Learning WordprocessingML particularly how Word behaves when it encounters various markup constructs is an iterative process. You go back and forth between the text editor and the Word application, closing the document in Word so you can make changes to it elsewhere, and then re-opening it to see what effects those changes have. You make hypotheses and you test them. Anything you can do to speed up the iterations of this process will help. Below are several pieces of advice to consider as you begin this educational journey.
Since Microsoft has released fairly limited documentation of WordprocessingML so far, it is often best to learn through experimentation. Create a document in Word that uses various formatting features you are interested in. Save the document as XML. Then, investigate the WordprocessingML for the document, making note of how various document structures are represented as XML. Internet Explorer can be a good tool for viewing WordprocessingML documents. (See the sidebar "Using Internet Explorer to Inspect WordprocessingML Documents.")

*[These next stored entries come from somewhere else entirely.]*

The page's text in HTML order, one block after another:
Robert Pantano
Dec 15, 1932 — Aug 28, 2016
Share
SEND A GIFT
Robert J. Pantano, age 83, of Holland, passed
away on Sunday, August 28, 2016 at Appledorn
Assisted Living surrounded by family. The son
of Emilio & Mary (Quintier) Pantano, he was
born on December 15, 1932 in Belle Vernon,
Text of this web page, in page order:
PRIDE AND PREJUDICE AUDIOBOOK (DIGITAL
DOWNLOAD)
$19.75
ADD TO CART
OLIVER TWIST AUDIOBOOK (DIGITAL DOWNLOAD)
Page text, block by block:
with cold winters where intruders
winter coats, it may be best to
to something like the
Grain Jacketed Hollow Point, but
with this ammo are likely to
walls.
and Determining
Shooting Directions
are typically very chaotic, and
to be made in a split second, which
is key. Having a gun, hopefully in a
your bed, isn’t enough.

- Don't try to learn everything
This tip offsets the first one. It is sometimes possible to get hung up on particular theoretical questions or problems when experimenting with WordprocessingML. But if you want to remain productive, you should be prepared to suspend understanding at various turns in your investigation. The beauty of WordprocessingML is that you can accomplish quite a lot without understanding everything in the markup. For example, to create a stylesheet that generates WordprocessingML documents, you would only need to prepare the document in Word itself, save it as XML, and then copy and paste the bulk of it into your stylesheet, zeroing in on only the elements that contain dynamic content.

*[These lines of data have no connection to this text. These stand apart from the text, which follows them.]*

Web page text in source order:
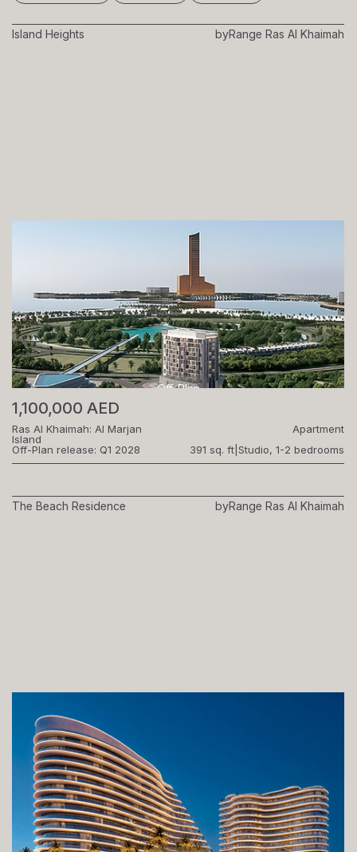
Island Heights byRange Ras Al Khaimah
Off-Plan
1,100,000 AED
Ras Al Khaimah: Al Marjan
Island
Apartment
Off-Plan release: Q1 2028
391 sq. ft Studio, 1-2 bedrooms
The Beach Residence byRange Ras Al Khaimah

- Use the Reveal Formatting task pane
Word's Reveal Formatting task pane (press Shift-F1) provides a very helpful intermediate view of formatting properties between the WordprocessingML itself and how the document actually looks. Moreover, if you check the "Distinguish style source" checkbox (at the bottom of the task pane), it will identify the source of specific formatting properties, distinguishing between those that are defined in a style and those that are applied as direct formatting. This chapter includes some example screen shots that use the Reveal Formatting task pane.
- Use the XML Toolbox
The XML Toolbox was quietly released by Microsoft as a plug-in for Word. It is Word's equivalent of View Source, and it is a godsend. It lets you view the underlying WordprocessingML for a document or selection right from within Word. You can also manually insert WordprocessingML, using the "Insert XML" dialog, shown in Figure 2-2. Ultimately, it is not a substitute for saving as XML, as it leaves out some things (such as document metadata and spelling errors). One caveat is that the XML Toolbox plug-in requires .NET Programmability support. This means that the .NET Framework 1.1 must have been installed prior to the Office 2003 installation. Get and read about this plug-in at http://msdn.microsoft.com/library/en-us/dnofftalk/html/odc_office01012004.asp
Figure 2-2. The "Insert XML" dialog, available only with the XML Toolbox plug-in for Word
Using Internet Explorer to Inspect WordprocessingML Documents
Internet Explorer's default tree-view stylesheet for XML documents provides a handy, readable way to investigate the structure of WordprocessingML documents. However, if you try opening a WordprocessingML document in IE (e.g., by right-clicking the file and selecting Open With Internet Explorer), IE turns around and launches Word, because it too is now trained to recognize and honor the mso-application processing instruction. There are two techniques for getting around this.
The first technique is to simply remove the mso-application PI before opening the WordprocessingML document in IE:
Save the Word document as XML and then close it.
Open the newly saved WordprocessingML document in Notepad.
Delete or comment out the mso-application PI and re-save.
IE will now display the document using its pretty XML tree view, and will continue to do so even if the document is subsequently updated by Word to include the mso-application PI. Once you've initially opened it in IE, you can refresh IE to see how changes to the document from within Word affect the underlying WordprocessingML.
The second technique involves making a temporary global system change, obviating the need to comment out the mso-application PI for each and every document you want to inspect.
Open the Registry Editor by selecting Start Run and typing regedit.
Find the sub-key named HKEY_LOCAL_MACHINE\SOFTWARE\Microsoft\Office\11.0\Common\Filter\text/xml.
Right-click the Word.Document string value entry, and select Rename.
Change the name to something like Word.DocumentDISABLED.
This will make it easy to restore the setting later, by simply renaming it again and removing the "DISABLED" part. With the WordprocessingML filter effectively disabled, IE will now open WordprocessingML documents using its default XML tree-view stylesheet just like any other XML document. Windows Explorer, however, will still continue to associate WordprocessingML documents with Word, which is probably what you will always want.